--- Available records Enclosed Below ---

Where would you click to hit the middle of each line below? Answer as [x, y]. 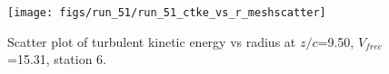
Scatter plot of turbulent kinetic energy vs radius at [152, 41]
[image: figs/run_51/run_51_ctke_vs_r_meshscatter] [167, 13]
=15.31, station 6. [57, 59]
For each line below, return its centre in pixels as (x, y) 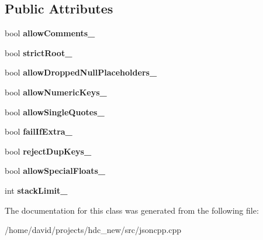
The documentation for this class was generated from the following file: (132, 210)
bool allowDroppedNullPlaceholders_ (81, 72)
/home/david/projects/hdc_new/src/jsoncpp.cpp (93, 230)
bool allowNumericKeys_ (56, 92)
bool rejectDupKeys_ (48, 151)
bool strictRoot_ (39, 52)
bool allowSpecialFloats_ (55, 171)
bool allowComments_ (50, 33)

--- End of Enclosed Available records ---

Activity → Each word of the data should be repeated exactly, and the pictures left out.

Output for this exercise →
Where would you click to hit the middle of each line below? Answer as [x, y]. 
Scatter plot of turbulent kinetic energy vs radius at [152, 41]
[image: figs/run_51/run_51_ctke_vs_r_meshscatter] [167, 13]
=15.31, station 6. [57, 59]
For each line below, return its centre in pixels as (x, y) 
The documentation for this class was generated from the following file: (132, 210)
bool allowDroppedNullPlaceholders_ (81, 72)
/home/david/projects/hdc_new/src/jsoncpp.cpp (93, 230)
bool allowNumericKeys_ (56, 92)
bool rejectDupKeys_ (48, 151)
bool strictRoot_ (39, 52)
bool allowSpecialFloats_ (55, 171)
bool allowComments_ (50, 33)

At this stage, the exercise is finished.